# solar architecture



## mapece (May 10, 2013)

While solar energy is becoming more and more important, my impression is that from a aesthetic point of view the integration of panels most of the time is not exactly successful. Certainly I can't think of any building that can compare with the masterpieces of a Frank Lloyd Wright for instance. Ok, maybe Wright is a bit too extreme as example, but really I can't find solar architecture that I can think is truly great. 
I understand that the technology involved has still a lot of limitations (color for instance) but is it really so difficult to build something that is efficient and aesthetically beautiful?


----------



## IThomas (Feb 11, 2011)

Integration of photovoltaic panels in the structure of a building: two examples from Milan, Italy 

*UniCredit Pavilion* completed
design: Michele De Lucchi Architects
see thread > http://www.skyscrapercity.com/showthread.php?t=1724201



IThomas said:


> link





IThomas said:


> link





IThomas said:


> Milan's new age by Paolo Montisci





IThomas said:


> [/CENTER]
> luchimi


*Il Curvo / The Curved One* U/C
design: Daniel Libeskind
see thread > http://www.skyscrapercity.com/showthread.php?t=1691015



IThomas said:


>





IThomas said:


>





IThomas said:


>





IThomas said:


>


----------



## Kyll.Ing. (Nov 26, 2012)

Hey, funny that I stumbled across this thread now. I'm currently doing my Masters thesis on Building-Integrated Photovoltaics (BIPV), and I find it a fascinating subject.

As for the lack of proper integration, I think I can tell you why: Very few suppliers know how to do it properly. BIPV is an overlap between traditional building materials and electronics, which each have their own long-standing traditions and ways to do things. The electro business make solar panels, but know squat all about building materials and how to make good claddings. The construction business knows building materials, but have less sense for the electronics and requirements posed by solar panels. Temperature, for instance, is usually a non-issue for cladding materials, but high temperatures will severly impair the efficiency of a solar panel. Likewise, making a solar panel waterproof is no big deal, but making it so it waterproofs an underlying structure? That's considerably harder. And this is not even mentioning how little experience architects have with either field.

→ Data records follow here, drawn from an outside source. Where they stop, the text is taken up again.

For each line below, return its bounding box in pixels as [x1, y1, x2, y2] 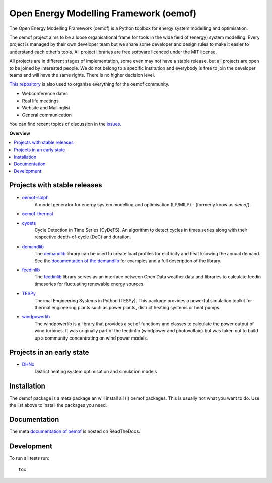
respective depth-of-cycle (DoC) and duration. [34, 234, 131, 240]
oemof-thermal [22, 211, 53, 217]
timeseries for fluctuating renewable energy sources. [34, 281, 145, 287]
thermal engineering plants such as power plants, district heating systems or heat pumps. [34, 304, 221, 310]
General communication [22, 112, 72, 118]
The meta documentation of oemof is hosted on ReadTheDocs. [9, 428, 141, 434]
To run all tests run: [9, 455, 50, 461]
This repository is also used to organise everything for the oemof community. [9, 81, 170, 87]
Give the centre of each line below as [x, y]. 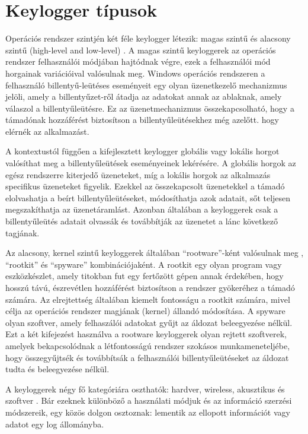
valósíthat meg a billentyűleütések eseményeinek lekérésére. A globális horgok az [151, 163]
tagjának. [23, 232]
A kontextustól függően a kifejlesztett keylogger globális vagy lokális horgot [142, 151]
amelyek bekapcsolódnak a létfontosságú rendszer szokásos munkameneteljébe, [148, 345]
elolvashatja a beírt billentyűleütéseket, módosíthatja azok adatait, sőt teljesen [148, 197]
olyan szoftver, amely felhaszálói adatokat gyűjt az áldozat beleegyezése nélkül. [149, 322]
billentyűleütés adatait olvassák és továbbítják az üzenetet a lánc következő [142, 221]
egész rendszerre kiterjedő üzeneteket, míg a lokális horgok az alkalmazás [138, 174]
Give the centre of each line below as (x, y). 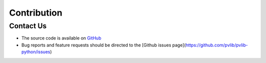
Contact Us (28, 26)
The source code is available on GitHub (61, 38)
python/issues (36, 52)
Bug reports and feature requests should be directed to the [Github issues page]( (104, 45)
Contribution (36, 13)
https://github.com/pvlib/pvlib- (217, 45)
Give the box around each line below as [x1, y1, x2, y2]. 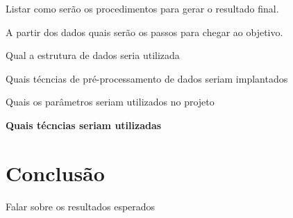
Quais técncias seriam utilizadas [6, 117, 162, 132]
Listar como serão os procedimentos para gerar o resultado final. [6, 1, 279, 15]
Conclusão [6, 158, 105, 187]
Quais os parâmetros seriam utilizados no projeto [6, 94, 215, 109]
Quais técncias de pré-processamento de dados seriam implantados [6, 71, 288, 85]
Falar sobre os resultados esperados [6, 199, 156, 213]
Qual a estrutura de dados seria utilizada [6, 48, 180, 62]
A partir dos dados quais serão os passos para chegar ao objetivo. [6, 24, 283, 39]
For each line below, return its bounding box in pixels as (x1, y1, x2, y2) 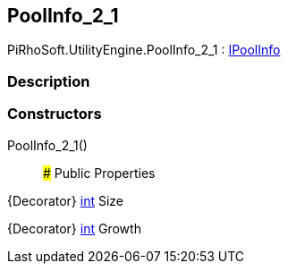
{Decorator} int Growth (7, 220, 141, 236)
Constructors (7, 105, 102, 123)
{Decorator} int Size (7, 192, 124, 208)
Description (7, 72, 90, 90)
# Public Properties (43, 165, 156, 181)
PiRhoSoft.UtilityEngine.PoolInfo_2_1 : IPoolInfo (7, 42, 281, 58)
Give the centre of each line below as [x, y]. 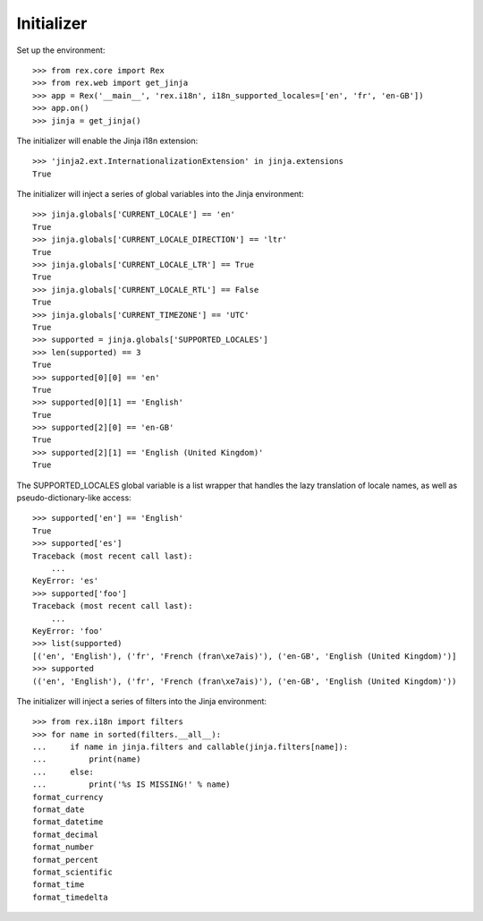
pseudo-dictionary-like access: [74, 498]
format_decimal [66, 834]
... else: [63, 772]
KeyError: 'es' [66, 581]
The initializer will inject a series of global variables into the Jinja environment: [160, 194]
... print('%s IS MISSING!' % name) [132, 785]
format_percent [66, 860]
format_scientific [73, 872]
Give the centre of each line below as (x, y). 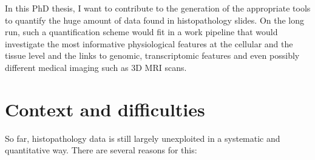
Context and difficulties (105, 109)
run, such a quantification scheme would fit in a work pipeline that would (141, 32)
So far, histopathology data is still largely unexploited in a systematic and (143, 138)
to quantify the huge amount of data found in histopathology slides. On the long (155, 20)
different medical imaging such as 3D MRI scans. (96, 67)
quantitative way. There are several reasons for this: (101, 150)
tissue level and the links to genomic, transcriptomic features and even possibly (152, 55)
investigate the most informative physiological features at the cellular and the (149, 43)
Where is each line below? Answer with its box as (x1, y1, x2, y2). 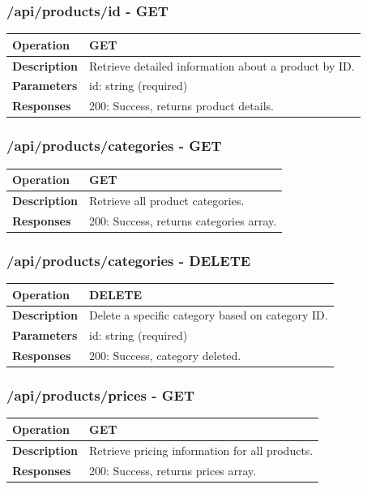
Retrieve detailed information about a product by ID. (89, 57, 355, 74)
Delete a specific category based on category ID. (89, 307, 328, 324)
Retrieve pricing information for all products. (89, 441, 314, 458)
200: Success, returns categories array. (89, 212, 277, 229)
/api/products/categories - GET (6, 135, 222, 156)
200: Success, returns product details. (89, 97, 274, 114)
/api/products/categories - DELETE (6, 250, 251, 270)
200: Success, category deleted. (89, 347, 241, 364)
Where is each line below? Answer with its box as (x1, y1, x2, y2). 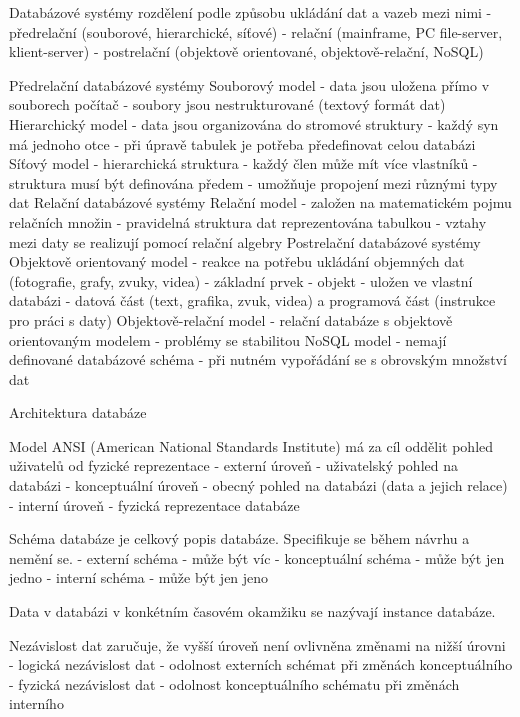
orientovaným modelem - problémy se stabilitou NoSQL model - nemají (9, 329, 447, 350)
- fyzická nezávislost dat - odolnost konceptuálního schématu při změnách (9, 673, 460, 694)
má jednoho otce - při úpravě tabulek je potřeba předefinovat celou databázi (9, 133, 476, 154)
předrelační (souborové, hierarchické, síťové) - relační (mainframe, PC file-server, (9, 21, 503, 42)
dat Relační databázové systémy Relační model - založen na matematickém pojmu (9, 192, 512, 213)
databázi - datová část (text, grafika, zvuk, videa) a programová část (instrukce (9, 290, 496, 311)
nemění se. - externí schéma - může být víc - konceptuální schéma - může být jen (9, 547, 505, 568)
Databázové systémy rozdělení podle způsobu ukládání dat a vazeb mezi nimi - (9, 2, 492, 22)

As such, there aren't many companies out there specializing in BIPV. As far as I have found, Belgian Issol is currently the company out there with the best understanding of all the aspects of BIPV; both the building and solar aspects. They employ architects and solar consultants to ensure the building has solar-optimized roofs/facades from the onset of the project. They also produce their own solar panels, custom-fit for each project. Yes, it comes at a price, but the result tends to be pretty good-looking. Have a look at some pictures off their references page (clicky!):

Drammen, Norway:









Ministry of Defense, Paris, France (currently under construction):









Bordeaux, France:









Perpignan, France:











This one is not Issol, but by Grieg Arkitekter, and is found in Os, Norway:








(Picture from oseana.no).

The latter is not "true" BIPV, as the solar panels don't work as a building skin. They're not meant to protect the underlying structure in any way, there is a separate wall/roof underneath that takes care of moisture and heat and such. Still, they undeniably constitute a vital part of the building's architectural expression.


----------



## mapece (May 10, 2013)

thank you Kyll.Ing., very useful and interesting reply. I didn't even know that this was called BIPV. If you know other interesting examples I'm very interested.
I confess that the building made by Grieg Arkitekter seems to me the most pleasing compared to those built by Issol.
The Unicredit pavillion too is interesting.


----------



## Kyll.Ing. (Nov 26, 2012)

mapece said:


> thank you Kyll.Ing., very useful and interesting reply. I didn't even know that this was called BIPV. If you know other interesting examples I'm very interested.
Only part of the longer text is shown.